Vanilla Mosaic Gelatina Recipe

Breyers® Vanilla Mosaic Gelatina Recipe

Vanilla Mosaic Gelatina Recipe Recipe

Mosaic gelatina is a gelatin dessert that is popular in Mexico and Brazil. It’s a refreshing and creamy dessert perfect for gatherings!

Prep time

30 min

Chill time

8 h

Makes

10 servings

Ingredients

  • 2 (6 oz. pkgs) strawberry gelatin
  • 2 3/4 cups boiling water
  • 2 (6 oz. pkgs) grape gelatin
  • 2 3/4 cups boiling water
  • 4 envelopes (1 oz.) unflavored gelatin
  • 1 cup hot water
  • 1 container (1.5 qt.) Breyers® Natural Vanilla Ice Cream

Directions

  • For Strawberry Gelatin, mix strawberry gelatin and boiling water until completely dissolved. Pour into a glass baking dish and refrigerate for 3 hours or until firm.

  • For Grape Gelatin, mix grape gelatin and boiling water until completely dissolved. Pour into a glass baking dish and refrigerate for 3 hours or until firm.

  • Cut strawberry and grape gelatin into squares and set to the side until ready to use.

  • For Vanilla Gelatin, allow Breyers® Natural Vanilla Ice Cream to come to room temperature. Dissolve unflavored gelatin in boiling water in a saucepan over a medium heat. Mix until completely dissolved. Pour melted Ice Cream into dissolved gelatin and mix to combine. Remove from heat.

  • Pour 2 cups Vanilla gelatin mixture in a lightly greased mold and place in refrigerator to firm for 30 minutes.

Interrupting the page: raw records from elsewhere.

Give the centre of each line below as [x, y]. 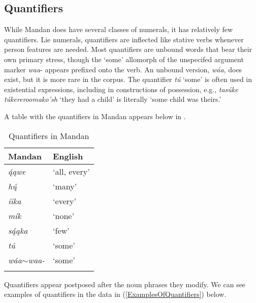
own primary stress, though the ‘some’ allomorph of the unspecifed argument [124, 59]
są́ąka [18, 230]
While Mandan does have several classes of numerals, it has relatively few [119, 29]
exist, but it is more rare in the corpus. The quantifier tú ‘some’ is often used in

  • Place strawberry and grape gelatin cubes in mold. Pour remaining vanilla gelatin mixture over gelatin cubes and refrigerate for 5 hours or overnight.

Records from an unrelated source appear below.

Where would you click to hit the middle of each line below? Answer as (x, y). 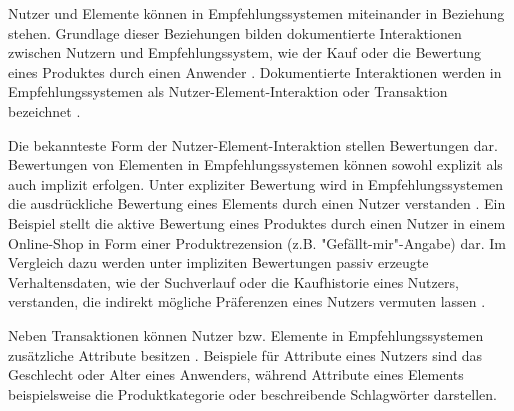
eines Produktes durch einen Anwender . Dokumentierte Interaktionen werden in (255, 71)
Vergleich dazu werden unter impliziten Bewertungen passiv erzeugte (218, 262)
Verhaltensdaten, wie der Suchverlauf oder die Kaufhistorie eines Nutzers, (233, 281)
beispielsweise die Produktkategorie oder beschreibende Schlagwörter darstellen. (252, 393)
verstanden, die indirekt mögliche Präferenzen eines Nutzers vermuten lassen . (247, 301)
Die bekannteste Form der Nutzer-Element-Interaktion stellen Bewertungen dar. (253, 144)
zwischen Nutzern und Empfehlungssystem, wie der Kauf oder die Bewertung (244, 52)
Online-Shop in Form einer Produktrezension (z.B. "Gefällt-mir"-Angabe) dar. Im (257, 242)

  • To unmold, dip the bottom of gelatin mold into a tub of hot water for 15 seconds. Make sure not to allow any water to reach the top. Dry the mold with a paper towel, then invert onto a plate. Carefully remove the mold by lifting it up. Place back in the refrigerator for an hour to firm up again.